Advantages and Positives The primary advantage is that I reviewed only 1% of the documents in order to exclude 89% (or 428,948 documents) as non-responsive and/or unusable. Although document review rates vary, let us make a reasonable assumption that a reviewer can review 50 documents per hour for 8 hours per day (400 documents per day), 5 days per week (2,000 documents per week), at a cost of $30.00 per hour. It would take a team of 40 reviewers 6 weeks to review all 482,576 documents at a cost of $288,000. Even if you double the review rate such that a reviewer can review 100 documents per hour, it would still take a team of 40 reviewers 3 weeks to review all the documents at a cost of $144,000. That’s a significant expenditure of time and money. However, if the firm uses the TAR process similar to the example herein, then the firm could have their SME review 1% of the total documents for the TAR process. Most likely, and because TAR only looks at responsiveness, the SME will review the documents in a very short amount of time. Indeed, I was able to review a batch of 50 documents for responsiveness at a rate of 20 minutes per batch. If a firm’s SME could review the same 5,265 documents at the same rate, the SME would be able to review 1,200 documents per 8-hour day and complete their portion of the review in less than 4.5 days. Assume the SME’s time is billed at $300 per hour, and the resulting cost is $10,800.

Then, the firm could prioritize the 53,628 “responsive” documents which could be reviewed by 40 reviewers within 3.5 days (at a rate of 50 documents per hour) at a cost of $33,600. If those reviewers can double their review rate to 100 documents per hour, the top priority “responsive” documents would be reviewed within 13.4 hours at a cost of $16,080. Even including the SME’s time and expense, the review process of the “responsive” documents could complete within 8 days for less than $45,000. Additionally, if the firm took steps to quickly exclude data debris early on, the firm could further reduce the total number of documents that would be utilized in the TAR process and further cut down on total time and costs spent reviewing the “non-responsive” documents, assuming they choose to review the non-responsive documents.
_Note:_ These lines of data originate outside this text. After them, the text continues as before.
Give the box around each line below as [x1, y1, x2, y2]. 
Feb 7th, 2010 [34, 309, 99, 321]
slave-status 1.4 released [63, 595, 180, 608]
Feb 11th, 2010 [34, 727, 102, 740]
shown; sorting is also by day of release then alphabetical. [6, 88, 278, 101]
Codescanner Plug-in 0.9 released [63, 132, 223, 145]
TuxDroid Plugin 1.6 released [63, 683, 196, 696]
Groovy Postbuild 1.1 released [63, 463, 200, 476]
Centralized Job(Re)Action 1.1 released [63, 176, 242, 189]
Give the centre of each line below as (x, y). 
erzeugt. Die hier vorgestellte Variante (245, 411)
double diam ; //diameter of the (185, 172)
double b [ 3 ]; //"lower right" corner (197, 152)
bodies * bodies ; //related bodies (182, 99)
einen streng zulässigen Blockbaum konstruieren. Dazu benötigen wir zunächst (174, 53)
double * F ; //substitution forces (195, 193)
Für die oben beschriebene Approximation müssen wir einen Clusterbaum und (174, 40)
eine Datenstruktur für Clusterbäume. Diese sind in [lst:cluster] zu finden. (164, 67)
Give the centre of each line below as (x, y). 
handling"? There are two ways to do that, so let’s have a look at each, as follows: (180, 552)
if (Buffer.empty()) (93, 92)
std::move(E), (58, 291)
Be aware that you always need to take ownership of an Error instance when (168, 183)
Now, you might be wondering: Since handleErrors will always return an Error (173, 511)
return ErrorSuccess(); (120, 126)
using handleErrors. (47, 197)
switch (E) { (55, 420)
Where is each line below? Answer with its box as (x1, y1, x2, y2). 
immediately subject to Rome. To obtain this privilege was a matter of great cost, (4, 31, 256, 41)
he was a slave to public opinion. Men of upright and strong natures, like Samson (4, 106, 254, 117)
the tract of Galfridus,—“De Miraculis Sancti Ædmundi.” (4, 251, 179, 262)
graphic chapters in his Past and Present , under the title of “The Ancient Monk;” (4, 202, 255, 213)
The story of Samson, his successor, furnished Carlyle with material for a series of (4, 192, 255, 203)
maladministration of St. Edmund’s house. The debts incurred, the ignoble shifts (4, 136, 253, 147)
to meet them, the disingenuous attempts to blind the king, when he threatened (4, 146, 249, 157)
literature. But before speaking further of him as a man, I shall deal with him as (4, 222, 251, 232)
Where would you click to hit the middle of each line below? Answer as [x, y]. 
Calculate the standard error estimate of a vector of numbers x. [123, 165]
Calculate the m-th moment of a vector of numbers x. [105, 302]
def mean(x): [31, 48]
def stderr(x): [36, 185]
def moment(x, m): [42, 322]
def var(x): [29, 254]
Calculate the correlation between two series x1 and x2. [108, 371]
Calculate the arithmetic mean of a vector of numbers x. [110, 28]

If the Enron TAR project were a real case, I would make an effort to cull out data debris by building a more narrow analytics index that excluded certain document types and “noise” or “stop” words (commonly used words that should be ignored such as the, and, in, or of). I would consider running the index off certain sub-clusters rather than the entire case cluster. Then, I would perform the TAR process and, finally, batch out the “responsive” emails and Word documents as high priority, the rest of the “responsive” documents as medium priority, and all the “non-responsive” documents as low priority.

Page 18 of 18

Conclusion

Overall, a firm faced with the time and costs associated with reviewing several hundred thousand documents would find the TAR process helpful. The time spent on TAR is minimal compared to the time and expense that would be spent performing a linear human review on nearly half a million documents. TAR saves an enormous amount of time and costs when 89% of the documents are excluded as non-responsive or low priority. Even if those non-responsive documents are eventually reviewed, there is great benefit in quickly identifying and reviewing the small number of top priority documents first.